Wednesday, March 27, 2013
We Deal in Dreams
To this day I don’t know what made it so real, but at the time it was more real than anything I had ever had. It wasn’t even passionate to the point of sex, at that point. It was merely me, walking through the living room door of a friend’s house, and she was sitting there on the couch. We talked, we grew close, and we hit off in a bond that was straight out of Hollywood. For all the crap that love at first sight is, in this fantasy construct of my mind it was real, and it was frightening. Only one detail revealed itself to me that night, the only detail of this woman I have ever had. Her name began with a K.
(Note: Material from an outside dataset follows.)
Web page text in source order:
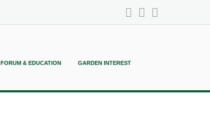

Tiffany did not last for a week after that first dream, and she was merely the first in a long line of failure that would plague my life from that point on. K would make many, many more appearances, however, as my safety net in troubled times. Her unpredictability was maddening. There were nights, such as the night of my high school graduation, when I was so distraught over saying goodbye to Tristan that I begged for her to visit me. Instead, the tangent that evening was about a boat. The night I lost my grandmother it was about me wandering the countryside with a monkey, a la Jay and Silent Bob. Even how to find cheap ambien online couldn't get me a good night's sleep. If you click here, you can try. http://buyingambienonline.com
But the dealer would continue to give me this woman, K, on a semi-regular basis. It was certainly nothing that I could set my watch to. She was my constant companion, dropping into my life to say hi and to ask how I was doing but never staying long enough to show she truly cared. I, however, became enraptured with her. There was even a time where I would do anything just to have her to myself, but I didn’t know what to do.